*** Opening Material provided ***

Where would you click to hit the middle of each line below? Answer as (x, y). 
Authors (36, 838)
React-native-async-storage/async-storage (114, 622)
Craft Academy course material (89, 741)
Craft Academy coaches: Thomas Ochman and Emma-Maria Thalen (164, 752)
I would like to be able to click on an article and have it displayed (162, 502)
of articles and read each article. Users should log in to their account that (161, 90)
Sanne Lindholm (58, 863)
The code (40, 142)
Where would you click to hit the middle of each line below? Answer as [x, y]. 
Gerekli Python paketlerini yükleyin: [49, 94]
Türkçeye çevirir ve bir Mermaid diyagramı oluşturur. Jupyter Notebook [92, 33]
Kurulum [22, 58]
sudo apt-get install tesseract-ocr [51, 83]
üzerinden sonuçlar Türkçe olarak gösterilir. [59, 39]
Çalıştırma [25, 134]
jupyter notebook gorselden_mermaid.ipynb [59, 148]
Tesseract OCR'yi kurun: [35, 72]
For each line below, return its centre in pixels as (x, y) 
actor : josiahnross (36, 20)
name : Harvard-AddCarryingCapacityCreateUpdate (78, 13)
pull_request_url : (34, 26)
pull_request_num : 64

*** Closing Material provided ***

▶ _Problem to work on_: Starting with the line that contains "name : Harvard-AddCarryingCapacityCreateUpdate", print every line through the end of the entries above exactly as written, both boundary lines included, and nothing else.

▶ _Completed task_:
name : Harvard-AddCarryingCapacityCreateUpdate (78, 13)
pull_request_url : (34, 26)
pull_request_num : 64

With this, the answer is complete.